10.1.07

ayşegül tatilde


fethiye'deyim..

yılbaşı patırtısından kurtulmak için her sene düşünüp anca iki üç yılda bir yapabildiğimi yapıp buralara geldim. istanbul bütün ateşiyle çağırsa da, geldiğim anda aldığım derin nefesi kaybetmek istemediğim için de uzatıyorum işte böyle..

hem sessizlik sevip hem de istanbul'un göbeğinde yaşamak gibi bir çelişkiyi barındırıyor bu bünye, arada bu fok delikleri olmasa, zor.. ayak bastığım anda hissettiğim şu oluyor, istanbul dışı her yere: kendi ayak sesini duyuyor insan buralarda, ki herkese lazım. hem kendininkini, hem diğerlerini duymak. topuk takırtısı değil, ayağın toprağa değme fısıltısı.. izinin ve sesinin ayırdına varma güzelliği..
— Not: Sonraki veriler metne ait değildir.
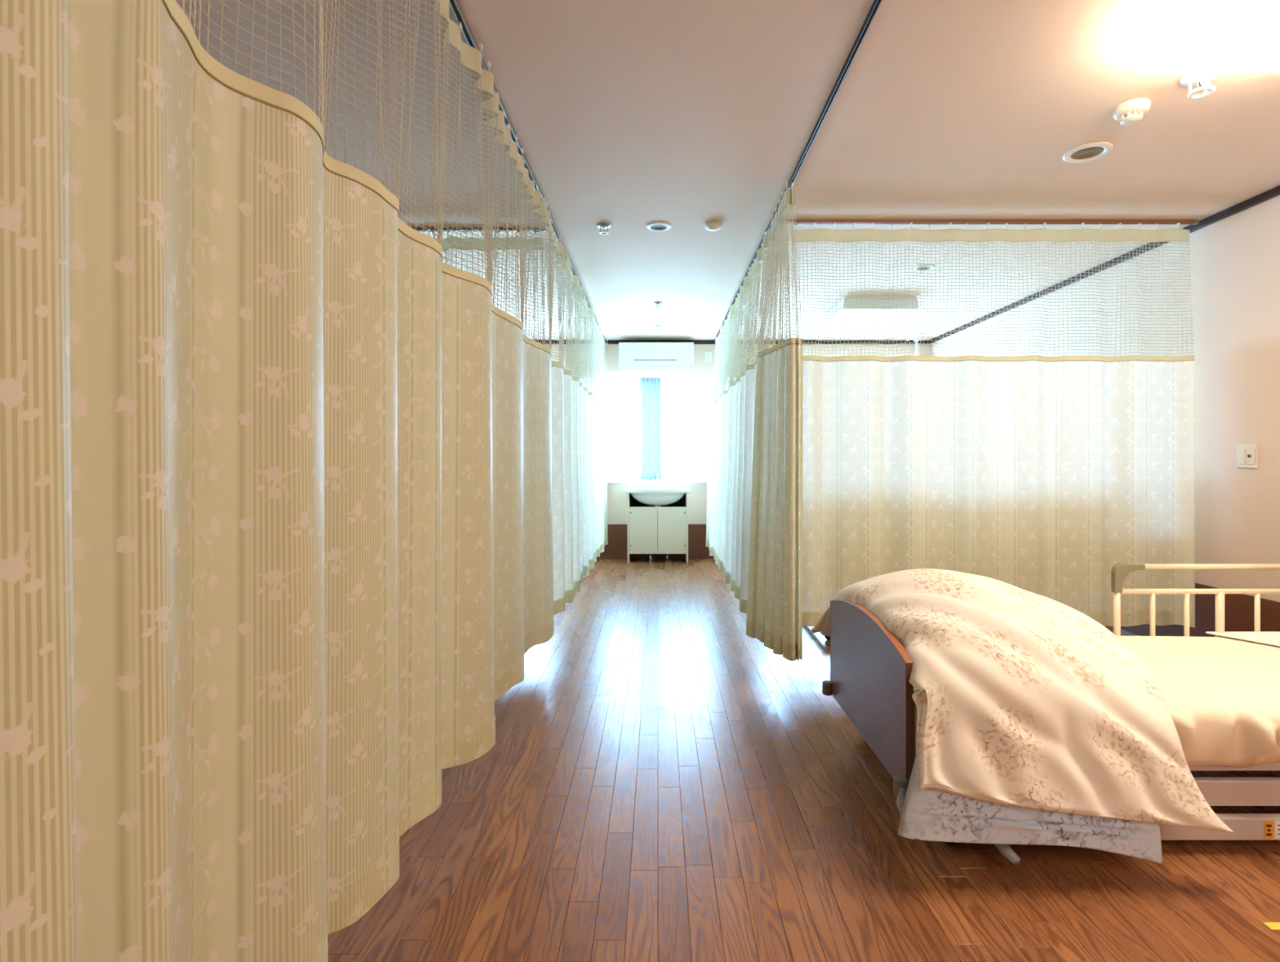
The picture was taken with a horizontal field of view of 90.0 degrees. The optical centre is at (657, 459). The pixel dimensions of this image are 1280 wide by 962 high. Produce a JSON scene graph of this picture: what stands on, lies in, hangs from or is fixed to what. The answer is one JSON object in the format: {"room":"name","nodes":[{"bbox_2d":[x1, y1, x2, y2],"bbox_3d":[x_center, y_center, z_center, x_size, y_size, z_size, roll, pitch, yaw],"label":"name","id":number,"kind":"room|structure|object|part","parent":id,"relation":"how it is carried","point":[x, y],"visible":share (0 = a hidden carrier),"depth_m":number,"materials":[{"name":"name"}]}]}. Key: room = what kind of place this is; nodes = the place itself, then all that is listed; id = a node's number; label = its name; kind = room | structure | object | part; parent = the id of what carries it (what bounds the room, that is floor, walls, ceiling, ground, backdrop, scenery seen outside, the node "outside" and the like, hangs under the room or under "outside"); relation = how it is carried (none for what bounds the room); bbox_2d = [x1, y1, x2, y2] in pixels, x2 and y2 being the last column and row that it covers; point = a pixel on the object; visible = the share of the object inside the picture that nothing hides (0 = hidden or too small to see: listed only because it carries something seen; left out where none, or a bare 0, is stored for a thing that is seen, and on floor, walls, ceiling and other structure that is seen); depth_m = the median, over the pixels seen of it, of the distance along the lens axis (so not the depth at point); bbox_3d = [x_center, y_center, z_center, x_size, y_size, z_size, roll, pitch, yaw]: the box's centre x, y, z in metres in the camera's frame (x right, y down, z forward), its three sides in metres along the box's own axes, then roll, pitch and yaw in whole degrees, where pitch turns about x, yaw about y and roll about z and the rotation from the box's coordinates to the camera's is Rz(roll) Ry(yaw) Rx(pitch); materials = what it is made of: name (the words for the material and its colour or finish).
{"room":"hospital room","nodes":[
{"label":"hospital room","id":0,"kind":"room"},
{"bbox_2d":[175,0,1279,339],"bbox_3d":[0.000,-1.475,2.660,6.680,0.100,10.320,0,0,0],"label":"ceiling","id":1,"kind":"structure","parent":0,"point":[628,115],"depth_m":2.77,"materials":[{"name":"paint"}]},
{"bbox_2d":[410,226,545,231],"bbox_3d":[-1.950,-1.413,3.930,2.524,0.024,0.024,0,0,0],"label":"rail","id":2,"kind":"object","parent":1,"relation":"attached to","point":[418,228],"visible":0.13,"depth_m":3.92,"materials":[{"name":"grey"}]},
{"bbox_2d":[432,231,545,343],"bbox_3d":[-1.925,-0.206,3.968,2.453,2.394,0.101,0,0,0],"label":"privacy curtain","id":3,"kind":"object","parent":2,"relation":"hanging from","point":[450,238],"visible":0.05,"depth_m":3.95,"materials":[{"name":"fabric"}]},
{"bbox_2d":[448,0,605,341],"bbox_3d":[-0.630,-1.413,2.640,0.024,0.024,9.904,0,0,0],"label":"rail","id":4,"kind":"object","parent":1,"relation":"attached to","point":[455,6],"visible":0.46,"depth_m":2.62,"materials":[{"name":"grey metal"}]},
{"bbox_2d":[0,0,608,961],"bbox_3d":[-0.629,-0.206,2.711,0.140,2.394,9.624,0,0,0],"label":"privacy curtain","id":5,"kind":"object","parent":4,"relation":"hanging from","point":[290,504],"visible":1,"depth_m":1.03,"materials":[{"name":"fabric"}]},
{"bbox_2d":[596,222,611,235],"bbox_3d":[-0.327,-1.399,3.875,0.092,0.052,0.092,0,0,0],"label":"sprinkler","id":6,"kind":"object","parent":1,"relation":"attached to","point":[603,225],"visible":1,"depth_m":3.86,"materials":[{"name":"silver metal"}]},
{"bbox_2d":[653,301,662,307],"bbox_3d":[0.000,-1.404,5.797,0.074,0.041,0.073,0,0,0],"label":"sprinkler","id":7,"kind":"object","parent":1,"relation":"attached to","point":[657,303],"visible":1,"depth_m":5.78,"materials":[{"name":"silver metal"}]},
{"bbox_2d":[652,324,663,327],"bbox_3d":[0.000,-1.420,6.772,0.120,0.010,0.120,0,0,0],"label":"recessed light","id":8,"kind":"object","parent":1,"relation":"in","point":[653,325],"visible":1,"depth_m":6.77,"materials":[{"name":"white plastic"}]},
{"bbox_2d":[646,221,671,231],"bbox_3d":[0.004,-1.420,3.897,0.152,0.010,0.152,0,0,0],"label":"recessed light","id":9,"kind":"object","parent":1,"relation":"in","point":[655,225],"visible":1,"depth_m":3.89,"materials":[{"name":"white plastic"}]},
{"bbox_2d":[704,220,721,231],"bbox_3d":[0.333,-1.405,3.853,0.104,0.040,0.104,0,0,0],"label":"smoke detector","id":10,"kind":"object","parent":1,"relation":"attached to","point":[711,225],"visible":1,"depth_m":3.82,"materials":[{"name":"beige plastic"}]},
{"bbox_2d":[714,0,881,342],"bbox_3d":[0.677,-1.413,2.640,0.016,0.024,9.896,0,0,0],"label":"rail","id":11,"kind":"object","parent":1,"relation":"attached to","point":[874,6],"visible":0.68,"depth_m":2.52,"materials":[{"name":"grey metal"}]},
{"bbox_2d":[705,227,778,613],"bbox_3d":[0.619,-0.206,5.547,0.186,2.394,3.616,0,0,0],"label":"privacy curtain","id":12,"kind":"object","parent":11,"relation":"hanging from","point":[731,411],"visible":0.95,"depth_m":4.86,"materials":[{"name":"fabric"}]},
{"bbox_3d":[0.591,0.197,5.547,0.120,1.584,3.613,0,0,0],"label":"fabric panel","id":13,"kind":"part","parent":12,"relation":"part of","materials":[{"name":"beige fabric"}]},
{"bbox_2d":[746,182,802,661],"bbox_3d":[0.620,-0.192,3.470,0.181,2.422,0.587,0,0,-6],"label":"privacy curtain","id":14,"kind":"object","parent":11,"relation":"hanging from","point":[775,580],"visible":1,"depth_m":3.37,"materials":[{"name":"fabric"}]},
{"bbox_3d":[0.621,0.211,3.471,0.102,1.612,0.595,0,0,-15],"label":"fabric panel","id":15,"kind":"part","parent":14,"relation":"part of","materials":[{"name":"beige fabric"}]},
{"bbox_2d":[823,296,919,324],"bbox_3d":[1.935,-1.367,5.880,0.662,0.114,0.662,0,0,0],"label":"ceiling lamp","id":16,"kind":"object","parent":1,"relation":"attached to","point":[851,320],"visible":0.77,"depth_m":5.65,"materials":[{"name":"white plastic"}]},
{"bbox_3d":[1.935,-1.416,5.880,0.616,0.018,0.616,0,0,0],"label":"mounting plate","id":17,"kind":"part","parent":16,"relation":"part of","materials":[{"name":"white"}]},
{"bbox_2d":[913,264,934,271],"bbox_3d":[1.967,-1.420,4.734,0.150,0.010,0.150,0,0,0],"label":"recessed light","id":18,"kind":"object","parent":1,"relation":"in","point":[927,267],"visible":0.77,"depth_m":4.73,"materials":[{"name":"white plastic"}]},
{"bbox_2d":[782,218,1199,224],"bbox_3d":[1.955,-1.413,3.800,2.494,0.024,0.024,0,0,0],"label":"rail","id":19,"kind":"object","parent":1,"relation":"attached to","point":[1195,221],"visible":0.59,"depth_m":3.79,"materials":[{"name":"brown"}]},
{"bbox_2d":[791,222,1195,627],"bbox_3d":[1.982,-0.203,3.799,2.367,2.400,0.074,0,0,1],"label":"privacy curtain","id":20,"kind":"object","parent":19,"relation":"hanging from","point":[1042,475],"visible":0.91,"depth_m":3.80,"materials":[{"name":"fabric"}]},
{"bbox_3d":[1.982,0.201,3.800,2.365,1.592,0.063,0,0,0],"label":"fabric panel","id":21,"kind":"part","parent":20,"relation":"part of","materials":[{"name":"beige fabric"}]},
{"bbox_2d":[1062,141,1113,162],"bbox_3d":[1.986,-1.420,2.961,0.196,0.010,0.196,0,0,0],"label":"recessed light","id":22,"kind":"object","parent":1,"relation":"in","point":[1093,150],"visible":1,"depth_m":2.95,"materials":[{"name":"white plastic"}]},
{"bbox_2d":[1112,97,1151,124],"bbox_3d":[1.909,-1.396,2.581,0.124,0.058,0.124,0,0,0],"label":"smoke detector","id":23,"kind":"object","parent":1,"relation":"attached to","point":[1130,112],"visible":1,"depth_m":2.56,"materials":[{"name":"beige plastic"}]},
{"bbox_2d":[1179,71,1222,99],"bbox_3d":[2.009,-1.390,2.367,0.124,0.070,0.124,0,0,0],"label":"sprinkler","id":24,"kind":"object","parent":1,"relation":"attached to","point":[1202,79],"visible":0.92,"depth_m":2.36,"materials":[{"name":"white metal"}]},
{"bbox_2d":[1136,0,1279,71],"bbox_3d":[1.945,-1.367,1.827,0.662,0.114,0.677,0,0,0],"label":"ceiling lamp","id":25,"kind":"object","parent":1,"relation":"attached to","point":[1198,35],"visible":1,"depth_m":2.01,"materials":[{"name":"white"}]},
{"bbox_3d":[1.945,-1.416,1.827,0.616,0.018,0.631,0,0,0],"label":"mounting plate","id":26,"kind":"part","parent":25,"relation":"part of","materials":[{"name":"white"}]},
{"bbox_2d":[542,343,929,524],"bbox_3d":[0.000,-0.095,7.695,6.480,2.660,0.150,0,0,0],"label":"wall","id":27,"kind":"structure","parent":0,"point":[616,495],"depth_m":7.62,"materials":[{"name":"paint"}]},
{"bbox_2d":[573,375,734,377],"bbox_3d":[0.000,-0.986,7.593,2.060,0.018,0.054,0,0,0],"label":"rail","id":28,"kind":"object","parent":27,"relation":"attached to","point":[574,375],"visible":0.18,"depth_m":7.57,"materials":[{"name":"white metal"}]},
{"bbox_2d":[579,377,640,479],"bbox_3d":[-0.590,-0.369,7.575,0.781,1.211,0.040,0,0,0],"label":"window","id":29,"kind":"structure","parent":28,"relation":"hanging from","point":[622,396],"depth_m":7.58,"materials":[{"name":"white glass"}]},
{"bbox_2d":[640,377,661,479],"bbox_3d":[-0.093,-0.369,7.559,0.256,1.211,0.048,0,0,0],"label":"sheer curtain","id":30,"kind":"object","parent":28,"relation":"hanging from","point":[651,387],"visible":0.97,"depth_m":7.56,"materials":[{"name":"fabric"}]},
{"bbox_2d":[662,377,728,479],"bbox_3d":[0.530,-0.369,7.575,0.940,1.211,0.024,0,0,0],"label":"window","id":31,"kind":"structure","parent":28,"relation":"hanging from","point":[686,401],"depth_m":7.58,"materials":[{"name":"white glass"}]},
{"bbox_2d":[596,524,713,558],"bbox_3d":[0.000,0.970,7.614,6.454,0.410,0.012,0,0,0],"label":"baseboard","id":32,"kind":"structure","parent":27,"relation":"attached to","point":[616,548],"depth_m":7.61,"materials":[{"name":"brown wood"}]},
{"bbox_2d":[618,342,693,375],"bbox_3d":[-0.020,-1.183,7.499,0.870,0.365,0.240,0,0,0],"label":"air conditioner","id":33,"kind":"object","parent":27,"relation":"attached to","point":[635,358],"visible":1,"depth_m":7.38,"materials":[{"name":"white plastic"}]},
{"bbox_3d":[-0.020,-1.226,7.390,0.846,0.258,0.016,0,0,0],"label":"panel","id":34,"kind":"part","parent":33,"relation":"part of","materials":[{"name":"white plastic"}]},
{"bbox_2d":[607,381,706,483],"bbox_3d":[0.000,-0.335,7.675,1.940,1.220,0.170,0,0,0],"label":"window","id":35,"kind":"structure","parent":27,"relation":"in","point":[608,482],"depth_m":7.59,"materials":[{"name":"white"}]},
{"bbox_3d":[0.000,0.261,7.635,1.940,0.029,0.090,0,0,0],"label":"sill","id":36,"kind":"part","parent":35,"relation":"part of","materials":[{"name":"white plastic"}]},
{"bbox_2d":[705,351,711,361],"bbox_3d":[0.603,-1.225,7.614,0.075,0.120,0.010,0,0,0],"label":"wall outlet","id":37,"kind":"object","parent":27,"relation":"attached to","point":[708,354],"visible":1,"depth_m":7.61,"materials":[{"name":"white plastic"}]},
{"bbox_2d":[534,339,928,343],"bbox_3d":[0.000,-1.402,7.611,6.440,0.044,0.018,0,0,0],"label":"trim","id":38,"kind":"structure","parent":27,"relation":"attached to","point":[610,341],"depth_m":7.60,"materials":[{"name":"brown wood"}]},
{"bbox_2d":[328,558,1279,961],"bbox_3d":[0.000,1.205,2.610,6.480,0.060,10.020,0,0,0],"label":"floor","id":39,"kind":"structure","parent":0,"point":[658,782],"depth_m":1.91,"materials":[{"name":"brown wood"}]},
{"bbox_2d":[648,553,653,562],"bbox_3d":[-0.085,1.125,7.360,0.060,0.098,0.060,0,0,0],"label":"supply pipe","id":40,"kind":"object","parent":39,"relation":"on","point":[650,561],"visible":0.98,"depth_m":7.35,"materials":[{"name":"silver metal"}]},
{"bbox_2d":[626,493,688,562],"bbox_3d":[-0.003,0.775,7.449,0.695,0.800,0.311,0,0,0],"label":"vanity cabinet","id":41,"kind":"object","parent":39,"relation":"on","point":[651,529],"visible":0.91,"depth_m":7.30,"materials":[{"name":"beige laminate"}]},
{"bbox_3d":[-0.339,0.775,7.452,0.022,0.800,0.305,0,0,0],"label":"panel","id":42,"kind":"part","parent":41,"relation":"part of","materials":[{"name":"beige laminate"}]},
{"bbox_3d":[-0.165,0.802,7.308,0.322,0.535,0.020,0,0,0],"label":"door","id":43,"kind":"part","parent":41,"relation":"part of","materials":[{"name":"beige laminate"}]},
{"bbox_3d":[-0.003,0.716,7.597,0.651,0.682,0.014,0,0,0],"label":"panel","id":44,"kind":"part","parent":41,"relation":"part of","materials":[{"name":"black"}]},
{"bbox_2d":[624,486,691,506],"bbox_3d":[-0.003,0.576,7.420,0.770,0.508,0.400,0,0,0],"label":"basin","id":45,"kind":"object","parent":41,"relation":"in","point":[655,496],"visible":0.91,"depth_m":7.26,"materials":[{"name":"white ceramic"}]},
{"bbox_2d":[656,473,659,487],"bbox_3d":[-0.003,0.241,7.449,0.042,0.164,0.143,0,0,0],"label":"faucet","id":46,"kind":"object","parent":45,"relation":"on","point":[657,477],"visible":1,"depth_m":7.48,"materials":[{"name":"silver metal"}]},
{"bbox_3d":[0.161,0.802,7.308,0.321,0.535,0.020,0,0,0],"label":"door","id":47,"kind":"part","parent":41,"relation":"part of","materials":[{"name":"beige laminate"}]},
{"bbox_3d":[0.334,0.775,7.452,0.022,0.800,0.305,0,0,0],"label":"panel","id":48,"kind":"part","parent":41,"relation":"part of","materials":[{"name":"beige laminate"}]},
{"bbox_2d":[906,337,922,355],"bbox_3d":[2.930,-0.104,7.250,0.330,2.555,0.330,0,0,0],"label":"pole","id":49,"kind":"object","parent":39,"relation":"on","point":[908,339],"visible":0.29,"depth_m":7.24,"materials":[{"name":"white metal"}]},
{"bbox_2d":[819,626,1113,639],"bbox_3d":[2.012,0.595,4.519,2.182,1.160,0.926,0,0,0],"label":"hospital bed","id":50,"kind":"object","parent":39,"relation":"on","point":[826,633],"visible":0.02,"depth_m":4.12,"materials":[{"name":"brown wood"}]},
{"bbox_3d":[2.019,1.097,4.548,1.922,0.065,0.855,0,0,0],"label":"frame","id":51,"kind":"part","parent":50,"relation":"part of","materials":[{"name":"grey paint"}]},
{"bbox_2d":[822,563,1279,865],"bbox_3d":[1.792,0.775,2.278,2.176,0.800,0.968,0,0,0],"label":"hospital bed","id":52,"kind":"object","parent":39,"relation":"on","point":[1220,692],"visible":0.48,"depth_m":2.09,"materials":[{"name":"beige fabric"}]},
{"bbox_3d":[0.751,0.770,2.325,0.026,0.454,0.840,0,0,0],"label":"footboard","id":53,"kind":"part","parent":52,"relation":"part of","materials":[{"name":"grey plastic"}]},
{"bbox_2d":[811,568,1233,864],"bbox_3d":[1.239,0.767,2.304,1.150,0.692,1.195,0,0,0],"label":"duvet","id":54,"kind":"object","parent":52,"relation":"on","point":[1037,724],"visible":0.94,"depth_m":1.79,"materials":[{"name":"beige fabric"}]},
{"bbox_3d":[1.807,1.001,2.325,2.086,0.076,0.810,0,0,0],"label":"frame","id":55,"kind":"part","parent":52,"relation":"part of","materials":[{"name":"grey paint"}]},
{"bbox_3d":[1.806,0.832,2.289,2.077,0.183,0.897,0,0,0],"label":"mattress","id":56,"kind":"part","parent":52,"relation":"part of","materials":[{"name":"beige fabric"}]},
{"bbox_3d":[1.950,0.717,2.720,0.025,0.317,0.026,0,0,0],"label":"rail post","id":57,"kind":"part","parent":52,"relation":"part of","materials":[{"name":"beige metal"}]},
{"bbox_3d":[2.102,0.717,2.720,0.018,0.317,0.019,0,0,0],"label":"rail post","id":58,"kind":"part","parent":52,"relation":"part of","materials":[{"name":"beige metal"}]},
{"bbox_3d":[2.247,0.717,2.720,0.018,0.317,0.019,0,0,0],"label":"rail post","id":59,"kind":"part","parent":52,"relation":"part of","materials":[{"name":"beige metal"}]},
{"bbox_3d":[2.388,0.717,2.720,0.030,0.317,0.031,0,0,0],"label":"rail post","id":60,"kind":"part","parent":52,"relation":"part of","materials":[{"name":"beige metal"}]},
{"bbox_3d":[1.799,1.097,2.328,1.922,0.065,0.855,0,0,0],"label":"frame","id":61,"kind":"part","parent":52,"relation":"part of","materials":[{"name":"grey paint"}]},
{"bbox_3d":[2.547,0.717,2.720,0.018,0.317,0.019,0,0,0],"label":"rail post","id":62,"kind":"part","parent":52,"relation":"part of","materials":[{"name":"beige metal"}]},
{"bbox_3d":[1.880,1.097,1.899,0.100,0.052,0.001,0,0,0],"label":"name plate","id":63,"kind":"part","parent":52,"relation":"part of","materials":[{"name":"white plastic"}]},
{"bbox_2d":[1262,922,1279,929],"bbox_3d":[1.597,1.174,1.613,0.125,0.001,0.025,0,0,0],"label":"tape","id":64,"kind":"object","parent":39,"relation":"on","point":[1273,926],"visible":1,"depth_m":1.61,"materials":[{"name":"yellow plastic"}]},
{"bbox_2d":[929,195,1279,601],"bbox_3d":[3.290,-0.095,2.660,0.100,2.660,10.320,0,0,0],"label":"wall","id":65,"kind":"structure","parent":0,"point":[1233,262],"depth_m":3.69,"materials":[{"name":"paint"}]},
{"bbox_2d":[928,185,1279,342],"bbox_3d":[3.231,-1.402,2.610,0.018,0.044,10.020,0,0,0],"label":"trim","id":66,"kind":"structure","parent":65,"relation":"attached to","point":[1274,192],"depth_m":4.27,"materials":[{"name":"brown wood"}]},
{"bbox_2d":[1120,582,1279,636],"bbox_3d":[3.234,0.958,2.610,0.012,0.435,10.020,0,0,0],"label":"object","id":67,"kind":"structure","parent":65,"relation":"attached to","point":[1238,607],"depth_m":3.63,"materials":[{"name":"brown wood"}]},
{"bbox_2d":[1236,444,1257,467],"bbox_3d":[3.232,-0.020,3.514,0.014,0.128,0.120,0,0,0],"label":"wall switch","id":68,"kind":"object","parent":65,"relation":"attached to","point":[1246,455],"visible":1,"depth_m":3.51,"materials":[{"name":"beige plastic"}]}
]}
nerede yürürsen yürü, üçbuçuk tarafında dağlar da yürüyor seninle burada. bu mevsimde tepeleri karlı.. beşparmak dağları ve de babadağ, sahilde denizin sesine öyle arkadan katılıyorlar.. nasıl söylesem, pek ferah, çok güçlü, neredeyse ölümsüzlük duygusu vererek.. geri kalan buçuk denizde batıyor güneş yine bu mevsimde. yazın, adaların arkasında erken kaybolurken, şimdi yeşil ışık yayacakmış gibi dalıyor sulara.. yağmurlu bile olsa gün, son yarım saatte çıkıp bulutların takkesinin altından yapıyor yapacağını.

bir temmuz ayında şu herşeyi bildiğini ve de herkese öğretmek için saygonlular tarafından görevlendirildiğini sananlardan biriyle konuşmamızı hatırlıyorum da.. önceki kasım ayında üstelik o mevsimde denize de girmenin mutluluğuyla her gün sahilde dolanıp durmamdan sözederken, "olmaz öyle şey" deyivermişti.. "denizden batmaz güneş burada.. o kadar fark olur mu arada?" mesleki yamukluktan alabildiğine muzdarip bir öğretmendi kendisi, böyle durumlarda sözü uzatıp, öbür gezegenin eğitim görevlisi konumuna düşmemek için susmuştum. kafasını kaldırıp gökyüzüne sahiden bakan herkes güneşin yıl boyu nasıl bir yol aldığını görür oysa, kitaplara ve de "şart, şart, eğitim şart" a filan gerek duymadan..
***
arada akşamları sohbet eşliğinde ortasında yanan ateşe bakarak demlenilen bir meyhanede, bütün gün sadece bira içip oturan bir alman var. türk karısı ölüp mal mülk de elden gidince böyle bir meczup hayata girmiş. verilirse yiyor, laf atılırsa konuşuyor. dünyanın her köşesinde benzerlerinin ne kadar çok olduğunu bile bile, benim gözüm ona takılıyor, hayat üzerine fazla düşünmemeye çalışıyorum.
***
ateşe bakıyorum, korların arasındaki mağaralarda gezintiye çıkıyorum..
güneşe, ateşe, suya tapınmanın nasıl kaçınılmaz olduğunu bir kez daha ciğerimden anlıyorum.

3 yorum:

Hakan Uygun dedi ki...

iyi tatiller. insan kendine arada böyle güzellikler yapmalı di mi cevat abi? evet evet!

devin dedi ki...

Güzeldir Fethiyemiz, Paspatur'un suyunu içen bir daha ayrılamaz buralardan derler :)

Adsız dedi ki...

iyi sessizlikler :) Tadini cikar ve icinde tut.